Beijing Key Laboratory of Farmland Soil Pollution Prevention and Remediation, Key Laboratory of Plant-Soil Interactions of the Ministry of Education, College of Resources and Environmental Sciences, China Agricultural University, Beijing, 100193, PR China.
Beijing Key Laboratory of Farmland Soil Pollution Prevention and Remediation, Key Laboratory of Plant-Soil Interactions of the Ministry of Education, College of Resources and Environmental Sciences, China Agricultural University, Beijing, 100193, PR China.
Chemosphere. 2021 Feb;264(Pt 1):128417. doi: 10.1016/j.chemosphere.2020.128417. Epub 2020 Sep 23.

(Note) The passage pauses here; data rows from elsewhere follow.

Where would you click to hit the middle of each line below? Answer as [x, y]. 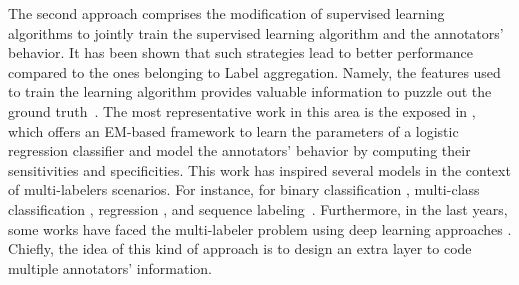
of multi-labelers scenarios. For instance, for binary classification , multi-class [244, 189]
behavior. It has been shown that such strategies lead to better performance [240, 52]
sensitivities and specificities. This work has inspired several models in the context [259, 169]
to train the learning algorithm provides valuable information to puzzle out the [250, 91]
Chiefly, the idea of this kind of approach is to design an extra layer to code [240, 248]
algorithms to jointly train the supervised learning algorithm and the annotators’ [256, 32]
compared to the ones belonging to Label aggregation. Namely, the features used [254, 71]
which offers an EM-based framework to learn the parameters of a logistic [233, 130]
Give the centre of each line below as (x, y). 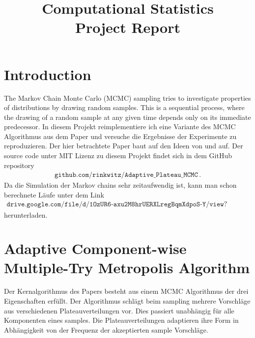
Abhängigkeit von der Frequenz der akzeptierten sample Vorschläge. (106, 329)
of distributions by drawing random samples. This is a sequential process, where (124, 107)
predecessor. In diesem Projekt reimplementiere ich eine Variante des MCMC (120, 127)
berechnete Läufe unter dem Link (54, 194)
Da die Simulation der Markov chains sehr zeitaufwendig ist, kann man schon (120, 185)
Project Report (127, 27)
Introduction (48, 74)
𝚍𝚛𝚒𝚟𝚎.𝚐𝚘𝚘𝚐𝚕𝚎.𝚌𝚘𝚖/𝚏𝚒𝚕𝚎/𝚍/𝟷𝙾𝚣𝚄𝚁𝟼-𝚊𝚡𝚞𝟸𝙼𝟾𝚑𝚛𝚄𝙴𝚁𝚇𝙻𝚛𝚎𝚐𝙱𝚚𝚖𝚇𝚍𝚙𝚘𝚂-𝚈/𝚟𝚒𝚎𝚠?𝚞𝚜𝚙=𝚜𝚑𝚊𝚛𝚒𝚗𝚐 (117, 205)
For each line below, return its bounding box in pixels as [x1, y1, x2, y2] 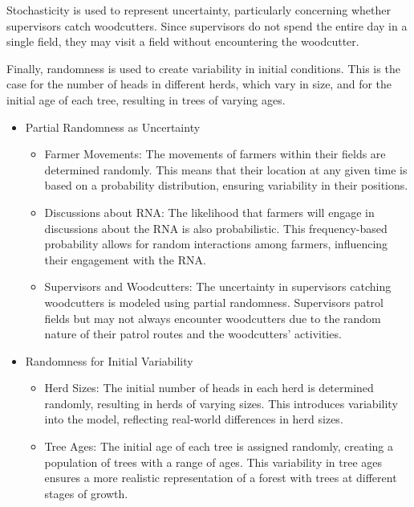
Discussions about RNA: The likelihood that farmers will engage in [44, 203, 375, 220]
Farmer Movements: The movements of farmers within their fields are [44, 145, 386, 162]
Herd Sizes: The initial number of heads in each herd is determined [44, 379, 374, 396]
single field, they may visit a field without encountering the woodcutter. [6, 33, 359, 50]
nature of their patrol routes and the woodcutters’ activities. [44, 325, 342, 342]
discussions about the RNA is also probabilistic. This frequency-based [44, 219, 388, 236]
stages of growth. [44, 485, 128, 501]
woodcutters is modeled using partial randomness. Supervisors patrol [44, 293, 384, 310]
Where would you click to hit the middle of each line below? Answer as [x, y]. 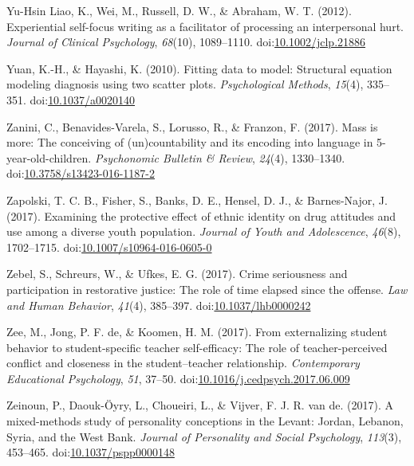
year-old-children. [49, 157]
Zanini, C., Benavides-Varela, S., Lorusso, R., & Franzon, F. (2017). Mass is [192, 126]
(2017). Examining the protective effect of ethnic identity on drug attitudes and [201, 215]
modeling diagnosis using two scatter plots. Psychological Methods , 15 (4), [185, 84]
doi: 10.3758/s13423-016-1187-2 [81, 173]
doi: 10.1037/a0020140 [83, 99]
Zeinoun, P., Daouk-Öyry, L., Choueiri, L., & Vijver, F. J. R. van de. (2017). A [200, 405]
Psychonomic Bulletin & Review [173, 157]
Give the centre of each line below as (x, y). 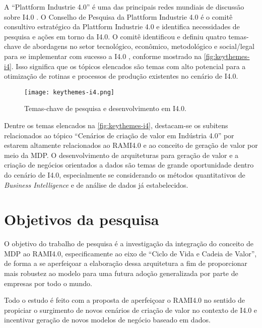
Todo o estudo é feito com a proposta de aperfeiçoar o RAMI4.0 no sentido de (125, 300)
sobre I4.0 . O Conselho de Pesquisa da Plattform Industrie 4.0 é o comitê (118, 16)
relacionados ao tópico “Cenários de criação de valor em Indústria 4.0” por (119, 135)
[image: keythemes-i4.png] (69, 92)
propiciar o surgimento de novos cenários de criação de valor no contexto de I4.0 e (131, 310)
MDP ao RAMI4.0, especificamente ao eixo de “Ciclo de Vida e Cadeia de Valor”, (130, 253)
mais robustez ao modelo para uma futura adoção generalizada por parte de (121, 273)
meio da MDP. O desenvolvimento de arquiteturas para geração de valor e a (121, 155)
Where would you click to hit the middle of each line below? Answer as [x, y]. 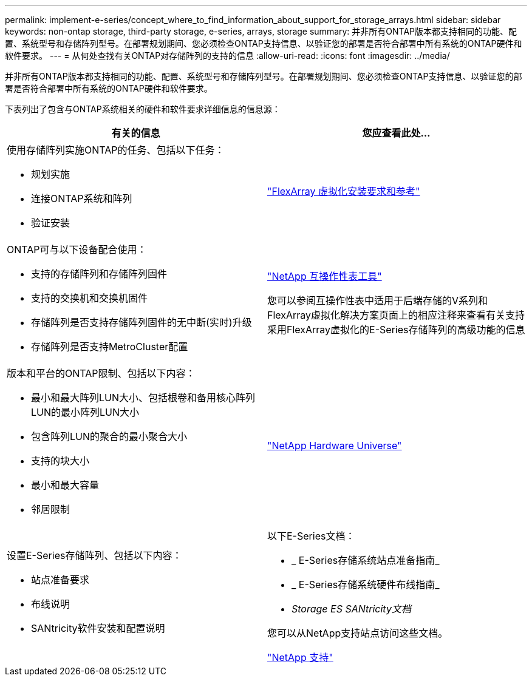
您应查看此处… [396, 133]
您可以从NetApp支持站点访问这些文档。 [358, 633]
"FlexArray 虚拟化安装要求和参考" [344, 191]
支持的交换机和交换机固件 [90, 298]
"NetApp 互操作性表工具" [325, 276]
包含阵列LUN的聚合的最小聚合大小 [109, 436]
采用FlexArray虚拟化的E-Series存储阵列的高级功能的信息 [396, 330]
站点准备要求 [60, 580]
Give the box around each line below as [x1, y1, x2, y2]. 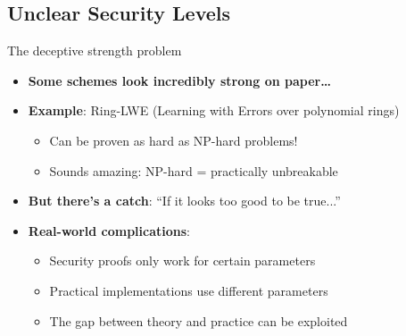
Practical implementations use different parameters [49, 281, 328, 299]
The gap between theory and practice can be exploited [49, 311, 348, 330]
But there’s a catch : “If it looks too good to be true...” [28, 191, 341, 210]
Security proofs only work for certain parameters [49, 251, 316, 270]
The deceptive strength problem [7, 41, 182, 60]
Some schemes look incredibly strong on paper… [28, 71, 331, 89]
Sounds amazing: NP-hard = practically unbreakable [49, 161, 338, 180]
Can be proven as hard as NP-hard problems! [49, 130, 298, 149]
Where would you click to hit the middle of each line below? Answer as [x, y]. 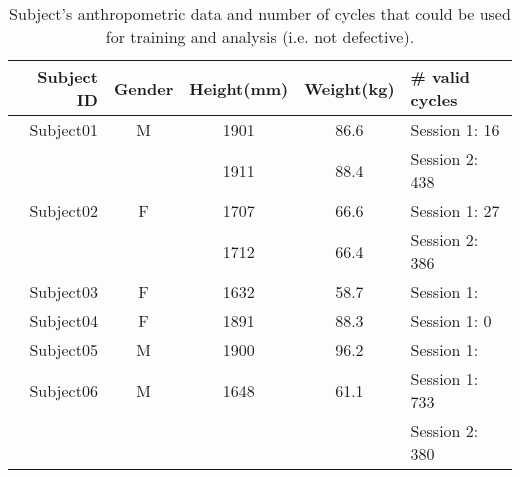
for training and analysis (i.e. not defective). [260, 36]
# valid [440, 76]
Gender [143, 88]
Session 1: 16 [455, 129]
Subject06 [63, 390]
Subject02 [63, 210]
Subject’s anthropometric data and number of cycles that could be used [260, 13]
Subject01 [63, 129]
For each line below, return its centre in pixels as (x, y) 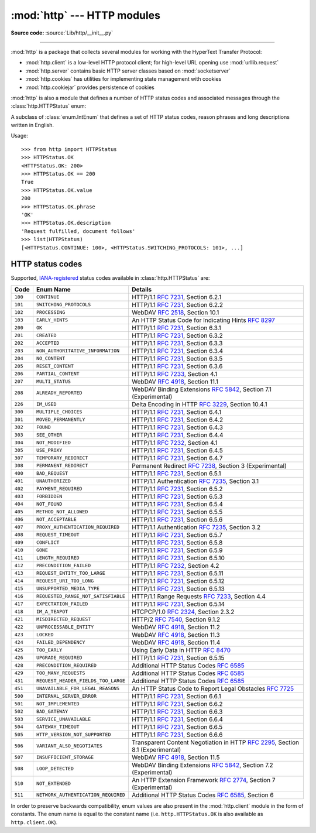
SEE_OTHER (49, 435)
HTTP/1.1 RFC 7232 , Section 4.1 (175, 443)
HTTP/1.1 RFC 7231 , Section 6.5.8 (177, 543)
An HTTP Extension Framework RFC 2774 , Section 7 (204, 780)
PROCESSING (51, 312)
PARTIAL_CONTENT (58, 374)
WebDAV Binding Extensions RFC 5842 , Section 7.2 (202, 765)
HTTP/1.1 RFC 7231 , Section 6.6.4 (178, 719)
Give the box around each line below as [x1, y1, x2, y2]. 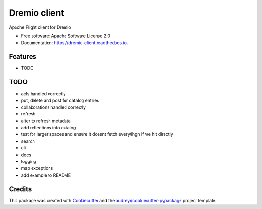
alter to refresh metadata [21, 118, 71, 124]
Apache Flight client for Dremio [9, 24, 71, 30]
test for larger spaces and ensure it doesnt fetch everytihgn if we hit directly [21, 131, 173, 137]
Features [9, 52, 36, 61]
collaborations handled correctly [21, 104, 86, 110]
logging [21, 159, 36, 164]
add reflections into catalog [21, 125, 76, 130]
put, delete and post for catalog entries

As contamination of rice plants has aroused worldwide concern because of the threats posed to human health through its accumulation in the food chain. However, no data are currently available on the effect of Se nanoparticles (SeNPs) on the fate of As in higher plants, and previously reported relationships between As and Se are inconsistent. Therefore, in this study, the possible mediating roles of SeNPs or selenite on the uptake, translocation, subcellular distribution, and transformation of arsenite and arsenate in rice seedlings (Oryza sativa L.) were investigated through hydroponic experiments. The results showed that, when supplied as arsenite and arsenate, selenite significantly increased root As uptake by 71.7% and 45.9% but decreased shoot As content by 48.9% and 52.4%, respectively. In comparison, the reducing effect of SeNPs on shoot As content (37.1%) was only significant in arsenite-treated rice plants. Furthermore, selenite significantly reduced and increased the As content of different shoot and root subcellular fractions, respectively; and SeNPs also led to a dramatic decrease in the As content of the different shoot subcellular fractions of arsenite-treated rice plants. Moreover, As(III) and As(V) content was reduced in rice shoots while enhanced in rice roots by selenite. Generally, neither As(III) nor As(V) content in rice tissues was dramatically changed by SeNPs. Our results indicate that both SeNPs and selenite are effective in mitigating As toxicity in rice plants, although selenite showed a stronger inhibiting effect on As translocation.
由于其在食物链中的积累对人类健康构成的威胁,水稻植株的污染已引起全球关注。然而,目前尚无关于硒纳米颗粒(SeNPs)对高等植物中砷命运的影响的数据,并且先前报道的砷与硒之间的关系不一致。因此,在这项研究中,通过水培实验研究了 SeNPs 或亚硒酸盐对水稻幼苗(Oryza sativa L.)中砷酸盐和亚砷酸盐的吸收、转运、亚细胞分布和转化的可能介导作用。结果表明,当作为砷酸盐和亚砷酸盐供应时,亚硒酸盐分别显著增加了根系砷的吸收 71.7%和 45.9%,但降低了地上部砷含量 48.9%和 52.4%。相比之下,SeNPs 对地上部砷含量的降低作用(37.1%)仅在砷酸盐处理的水稻植株中显著。此外,亚硒酸盐显著降低和增加了不同地上部和根部亚细胞部分的砷含量;而 SeNPs 也导致砷酸盐处理的水稻植株不同地上部亚细胞部分的砷含量显著降低。此外,亚硒酸盐降低了水稻地上部的砷(III)和砷(V)含量,同时增加了水稻根部的砷含量。通常,SeNPs 既没有显著降低水稻组织中的砷(III)含量,也没有显著增加其砷(V)含量。我们的结果表明,SeNPs 和亚硒酸盐均能有效减轻水稻植株中的砷毒性,尽管亚硒酸盐对砷的转运具有更强的抑制作用。